> _Entries supplied_
-*-*-

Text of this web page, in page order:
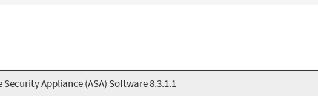
Security Appliance (ASA) Software 8.3.1.1
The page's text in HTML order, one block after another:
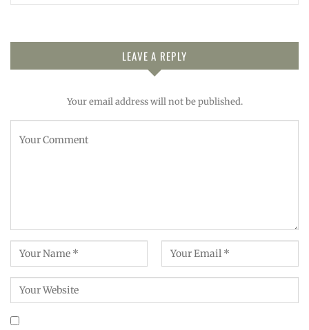
LEAVE A REPLY
Your email address will not be published.
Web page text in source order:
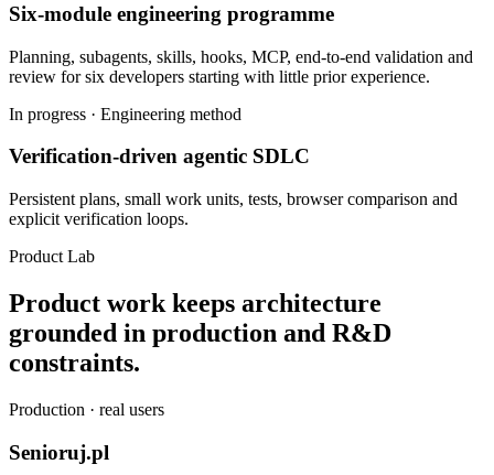
Six-module engineering programme
Planning, subagents, skills, hooks, MCP, end-to-end validation and
review for six developers starting with little prior experience.
In progress · Engineering method
Verification-driven agentic SDLC
Persistent plans, small work units, tests, browser comparison and
explicit verification loops.
Product Lab
Product work keeps architecture
grounded in production and R&D
constraints.
Production · real users
Senioruj.pl
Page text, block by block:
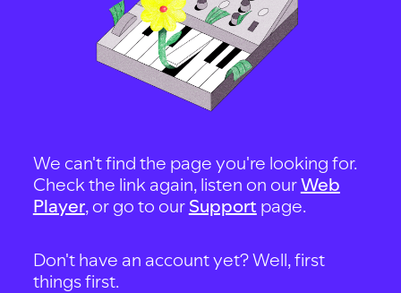
We can't find the page you're looking for.
Check the link again, listen on ourWeb
Player, or go to our Support page.
Don't have an account yet? Well, first
things first.
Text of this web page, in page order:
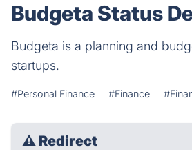
Budgeta Status
Budgeta is a planning and
startups.
#Personal Finance #Finance
⚠ Redirect
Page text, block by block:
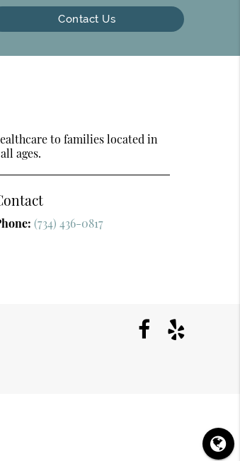
Contact Us
to families located in
ages.
(734) 436-0817
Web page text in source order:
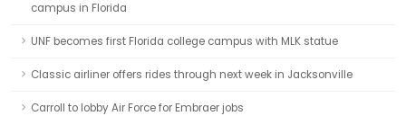
campus in Florida
UNF becomes first Florida college campus with MLK statue
Classic airliner offers rides through next week in Jacksonville
Carroll to lobby Air Force for Embraer jobs
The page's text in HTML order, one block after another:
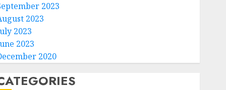
2023
2023
2023
2023
2020
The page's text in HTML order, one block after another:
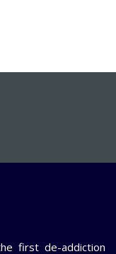
first de-addiction
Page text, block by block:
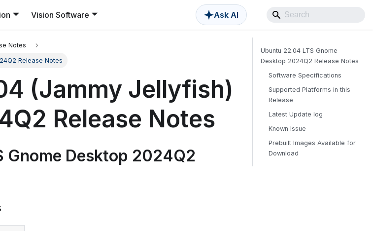
Vision Software Ask AI
Notes
Release Notes
(Jammy Jellyfish)
Release Notes
Gnome Desktop 2024Q2
Ubuntu 22.04 LTS Gnome
Desktop 2024Q2 Release Notes
Software Specifications
Supported Platforms in this
Release
Latest Update log
Known Issue
Prebuilt Images Available for
Download
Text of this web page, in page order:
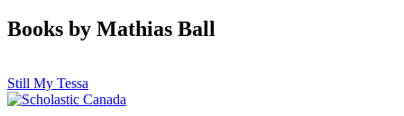
Books by Mathias Ball
Still My Tessa
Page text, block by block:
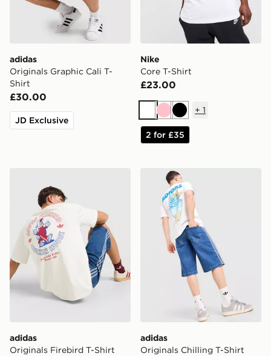
adidas
Originals Graphic Cali T-
Shirt
£30.00
JD Exclusive
Nike
Core T-Shirt
£23.00
White
PinkBlack
+ 1
2 for £35
adidas
Originals Firebird T-Shirt
adidas Originals Chilling T-
adidas
Originals Chilling T-Shirt
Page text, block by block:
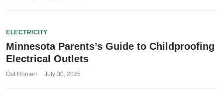
ELECTRICITY
Minnesota Parents’s Guide to Childproofing
Electrical Outlets
Out Homer July 30, 2025
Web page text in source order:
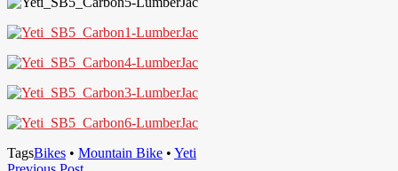
TagsBikes • Mountain Bike • Yeti
Previous
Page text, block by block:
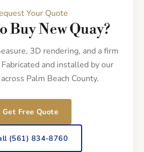
Your Quote
Buy New Quay?
3D rendering, and a firm
and installed by our
Palm Beach County.
Get Free Quote
(561) 834-8760
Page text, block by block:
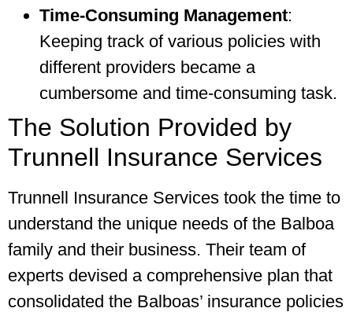
Time-Consuming Management:
Keeping track of various policies with
different providers became a
cumbersome and time-consuming task.
The Solution Provided by
Trunnell Insurance Services
Trunnell Insurance Services took the time to
understand the unique needs of the Balboa
family and their business. Their team of
experts devised a comprehensive plan that
consolidated the Balboas’ insurance policies
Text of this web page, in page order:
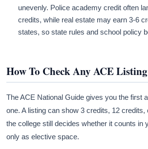
unevenly. Police academy credit often
credits, while real estate may earn 3-6
states, so state rules and school policy
How To Check Any ACE Listing
The ACE National Guide gives you the first
one. A listing can show 3 credits, 12 credits,
the college still decides whether it counts in
only as elective space.
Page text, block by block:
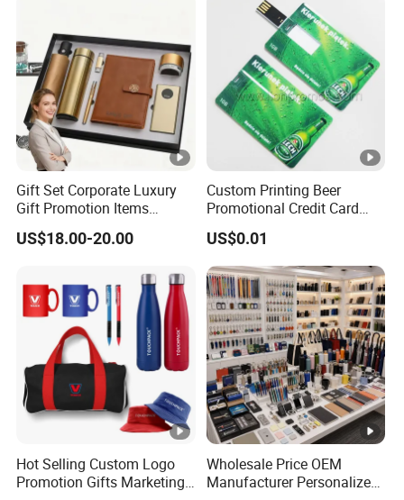
Gift Set Corporate Luxury
Gift Promotion Items
Notebook Umbrella Vacuum
Flask Speaker Note Book
US$18.00-20.00
Custom Printing Beer
Promotional Credit Card
USB Flash Drive
US$0.01
Hot Selling Custom Logo
Promotion Gifts Marketing
Wholesale Price OEM
Manufacturer Personalized
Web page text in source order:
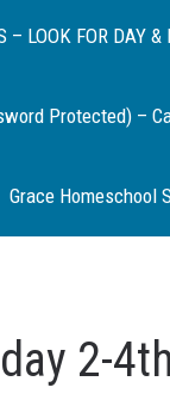
LOOK FOR DAY &
Protected) –
Grace Homeschool
2-
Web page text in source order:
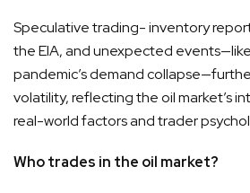
Speculative trading- inventory
the EIA, and unexpected
pandemic’s demand
volatility, reflecting the oil market’s
real-world factors and trader
Who trades in the oil market?
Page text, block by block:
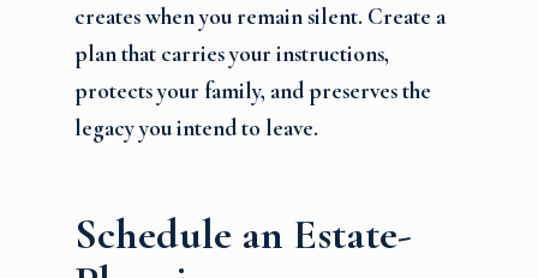
creates when you remain silent. Create a
plan that carries your instructions,
protects your family, and preserves the
legacy you intend to leave.
Schedule an Estate-
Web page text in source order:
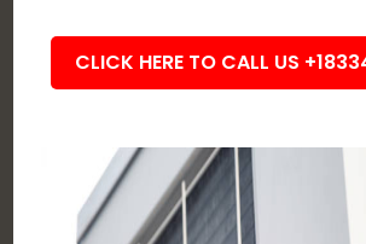
CLICK HERE TO CALL US
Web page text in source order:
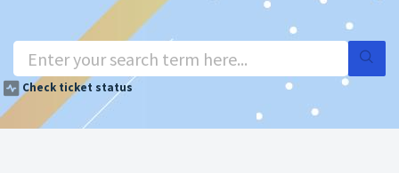
Check ticket status
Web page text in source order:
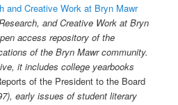
and Creative Work at Bryn Mawr
and Creative Work at Bryn
access repository of the
of the Bryn Mawr community.
it includes college yearbooks
of the President to the Board
early issues of student literary
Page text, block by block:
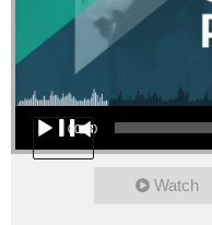
Audio Player
00:00
Watch
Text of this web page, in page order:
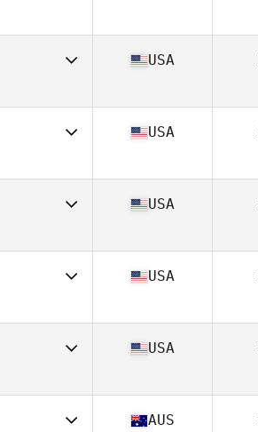
60
63
USA
63
USA
60
USA
62
USA
60
USA
AUS
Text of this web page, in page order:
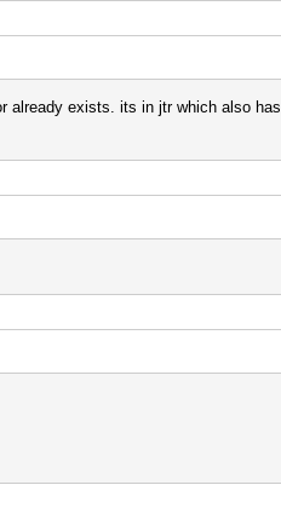
already exists. its in jtr which also has
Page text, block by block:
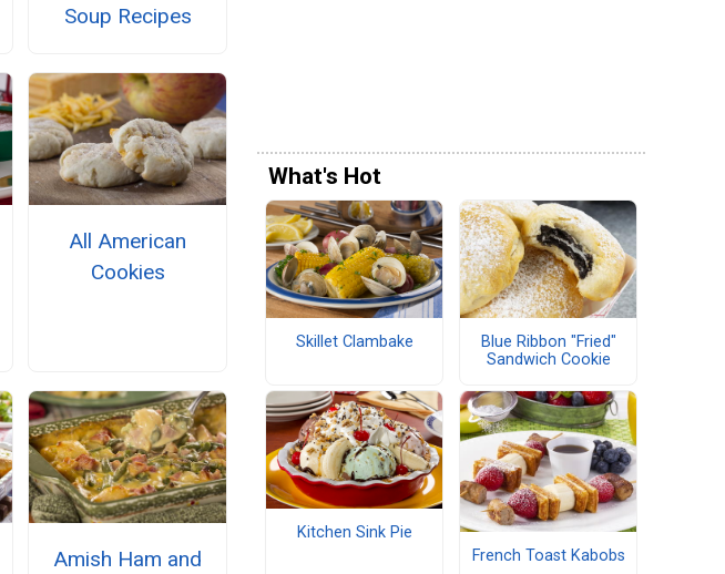
Soup Recipes
All American
Cookies
Amish Ham and
What's Hot
Skillet Clambake
Blue Ribbon "Fried"
Sandwich Cookie
Kitchen Sink Pie
French Toast Kabobs
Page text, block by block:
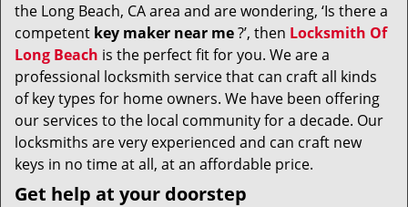
the Long Beach, CA area and are wondering, ‘Is there a
competent key maker near me?’, then Locksmith Of
Long Beach is the perfect fit for you. We are a
professional locksmith service that can craft all kinds
of key types for home owners. We have been offering
our services to the local community for a decade. Our
locksmiths are very experienced and can craft new
keys in no time at all, at an affordable price.
Get help at your doorstep
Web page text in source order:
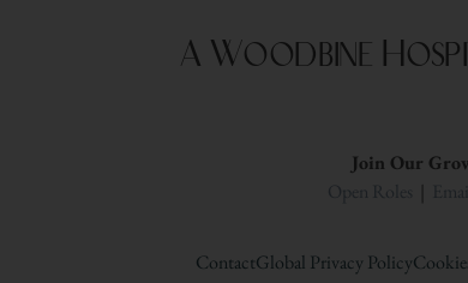
A Woodbine
Join Our
Open Roles
ContactGlobal Privacy Policy
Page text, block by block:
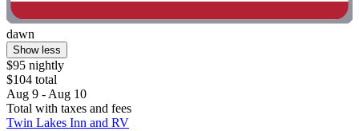
dawn
Show less
$95 nightly
$104 total
Aug 9 - Aug 10
Total with taxes and fees
Twin Lakes Inn and RV
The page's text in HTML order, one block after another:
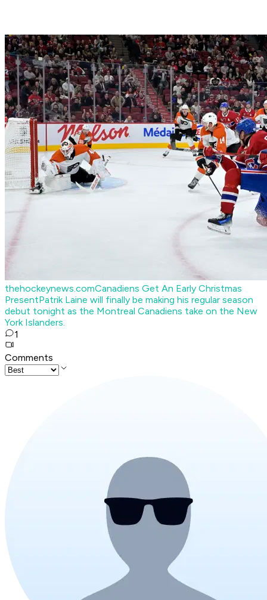
thehockeynews.comCanadiens Get An Early Christmas
PresentPatrik Laine will finally be making his regular season
debut tonight as the Montreal Canadiens take on the New
York Islanders.
1
Comments
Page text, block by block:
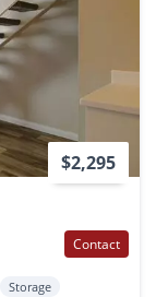
$2,295
Contact
Storage
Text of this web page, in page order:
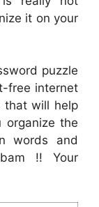
it on your
puzzle
free internet
that will help
organize the
words and
!! Your
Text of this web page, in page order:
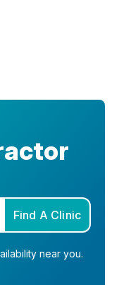
Find A Clinic
near you.
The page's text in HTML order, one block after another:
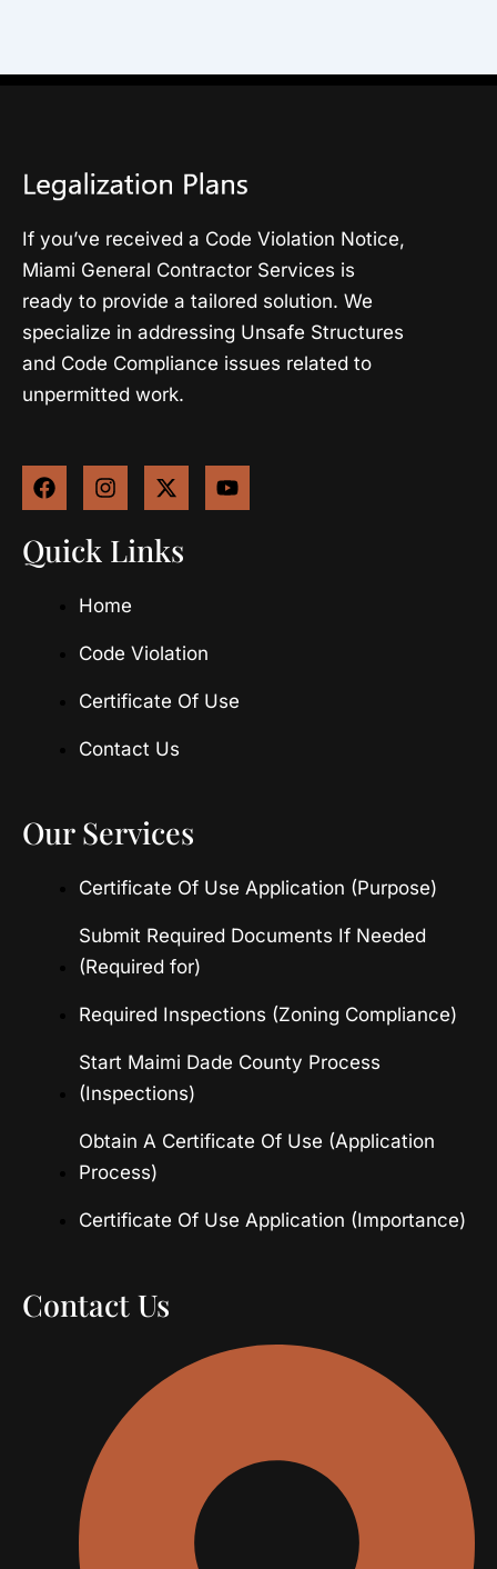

-*-*-

> _How to complete this task_
In your copy of the data above, leave out the pictures and repeat everything else exactly.

> _Completed exercise_
Text of this web page, in page order:
Security Appliance (ASA) Software 8.3.1.1
The page's text in HTML order, one block after another:
LEAVE A REPLY
Your email address will not be published.
Web page text in source order:
Six-module engineering programme
Planning, subagents, skills, hooks, MCP, end-to-end validation and
review for six developers starting with little prior experience.
In progress · Engineering method
Verification-driven agentic SDLC
Persistent plans, small work units, tests, browser comparison and
explicit verification loops.
Product Lab
Product work keeps architecture
grounded in production and R&D
constraints.
Production · real users
Senioruj.pl
Page text, block by block:
We can't find the page you're looking for.
Check the link again, listen on ourWeb
Player, or go to our Support page.
Don't have an account yet? Well, first
things first.
Text of this web page, in page order:
Budgeta Status
Budgeta is a planning and
startups.
#Personal Finance #Finance
⚠ Redirect
Page text, block by block:
Contact Us
to families located in
ages.
(734) 436-0817
Web page text in source order:
campus in Florida
UNF becomes first Florida college campus with MLK statue
Classic airliner offers rides through next week in Jacksonville
Carroll to lobby Air Force for Embraer jobs
The page's text in HTML order, one block after another:
2023
2023
2023
2023
2020
The page's text in HTML order, one block after another:
first de-addiction
Page text, block by block:
Vision Software Ask AI
Notes
Release Notes
(Jammy Jellyfish)
Release Notes
Gnome Desktop 2024Q2
Ubuntu 22.04 LTS Gnome
Desktop 2024Q2 Release Notes
Software Specifications
Supported Platforms in this
Release
Latest Update log
Known Issue
Prebuilt Images Available for
Download
Text of this web page, in page order:
Books by Mathias Ball
Still My Tessa
Page text, block by block:
adidas
Originals Graphic Cali T-
Shirt
£30.00
JD Exclusive
Nike
Core T-Shirt
£23.00
White
PinkBlack
+ 1
2 for £35
adidas
Originals Firebird T-Shirt
adidas Originals Chilling T-
adidas
Originals Chilling T-Shirt
Page text, block by block:
ELECTRICITY
Minnesota Parents’s Guide to Childproofing
Electrical Outlets
Out Homer July 30, 2025
Web page text in source order:
TagsBikes • Mountain Bike • Yeti
Previous
Page text, block by block:
Your Quote
Buy New Quay?
3D rendering, and a firm
and installed by our
Palm Beach County.
Get Free Quote
(561) 834-8760
Page text, block by block:
Time-Consuming Management:
Keeping track of various policies with
different providers became a
cumbersome and time-consuming task.
The Solution Provided by
Trunnell Insurance Services
Trunnell Insurance Services took the time to
understand the unique needs of the Balboa
family and their business. Their team of
experts devised a comprehensive plan that
consolidated the Balboas’ insurance policies
Text of this web page, in page order:
unevenly. Police academy credit often
credits, while real estate may earn 3-6
states, so state rules and school policy
How To Check Any ACE Listing
The ACE National Guide gives you the first
one. A listing can show 3 credits, 12 credits,
the college still decides whether it counts in
only as elective space.
Page text, block by block:
Gift Set Corporate Luxury
Gift Promotion Items
Notebook Umbrella Vacuum
Flask Speaker Note Book
US$18.00-20.00
Custom Printing Beer
Promotional Credit Card
USB Flash Drive
US$0.01
Hot Selling Custom Logo
Promotion Gifts Marketing
Wholesale Price OEM
Manufacturer Personalized
Web page text in source order:
LOOK FOR DAY &
Protected) –
Grace Homeschool
2-
Web page text in source order:
Speculative trading- inventory
the EIA, and unexpected
pandemic’s demand
volatility, reflecting the oil market’s
real-world factors and trader
Who trades in the oil market?
Page text, block by block:
creates when you remain silent. Create a
plan that carries your instructions,
protects your family, and preserves the
legacy you intend to leave.
Schedule an Estate-
Web page text in source order:
CLICK HERE TO CALL US
Web page text in source order:
Check ticket status
Web page text in source order:
and Creative Work at Bryn Mawr
and Creative Work at Bryn
access repository of the
of the Bryn Mawr community.
it includes college yearbooks
of the President to the Board
early issues of student literary
Page text, block by block:
Audio Player
00:00
Watch
Text of this web page, in page order:
60
63
USA
63
USA
60
USA
62
USA
60
USA
AUS
Text of this web page, in page order:
already exists. its in jtr which also has
Page text, block by block:
Soup Recipes
All American
Cookies
Amish Ham and
What's Hot
Skillet Clambake
Blue Ribbon "Fried"
Sandwich Cookie
Kitchen Sink Pie
French Toast Kabobs
Page text, block by block:
the Long Beach, CA area and are wondering, ‘Is there a
competent key maker near me?’, then Locksmith Of
Long Beach is the perfect fit for you. We are a
professional locksmith service that can craft all kinds
of key types for home owners. We have been offering
our services to the local community for a decade. Our
locksmiths are very experienced and can craft new
keys in no time at all, at an affordable price.
Get help at your doorstep
Web page text in source order:
A Woodbine
Join Our
Open Roles
ContactGlobal Privacy Policy
Page text, block by block:
dawn
Show less
$95 nightly
$104 total
Aug 9 - Aug 10
Total with taxes and fees
Twin Lakes Inn and RV
The page's text in HTML order, one block after another:
thehockeynews.comCanadiens Get An Early Christmas
PresentPatrik Laine will finally be making his regular season
debut tonight as the Montreal Canadiens take on the New
York Islanders.
1
Comments
Page text, block by block:
$2,295
Contact
Storage
Text of this web page, in page order:
it on your
puzzle
free internet
that will help
organize the
words and
!! Your
Text of this web page, in page order:
Find A Clinic
near you.
The page's text in HTML order, one block after another:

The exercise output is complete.